= Beginning of Section =

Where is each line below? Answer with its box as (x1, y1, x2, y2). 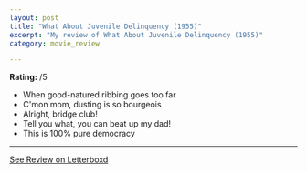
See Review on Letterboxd (9, 154, 109, 165)
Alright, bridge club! (22, 108, 98, 119)
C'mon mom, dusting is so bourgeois (22, 99, 162, 110)
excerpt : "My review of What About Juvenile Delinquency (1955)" (9, 30, 263, 39)
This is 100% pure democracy (22, 128, 135, 139)
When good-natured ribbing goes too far (22, 89, 176, 100)
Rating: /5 (9, 72, 48, 83)
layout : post (9, 13, 59, 23)

= End of Section =

▶ [What the task asks]:
Above are the records; print them all exactly and keep the pictures out.

▶ [Answer to this task]:
Where is each line below? Answer with its box as (x1, y1, x2, y2). 
See Review on Letterboxd (9, 154, 109, 165)
Alright, bridge club! (22, 108, 98, 119)
C'mon mom, dusting is so bourgeois (22, 99, 162, 110)
excerpt : "My review of What About Juvenile Delinquency (1955)" (9, 30, 263, 39)
This is 100% pure democracy (22, 128, 135, 139)
When good-natured ribbing goes too far (22, 89, 176, 100)
Rating: /5 (9, 72, 48, 83)
layout : post (9, 13, 59, 23)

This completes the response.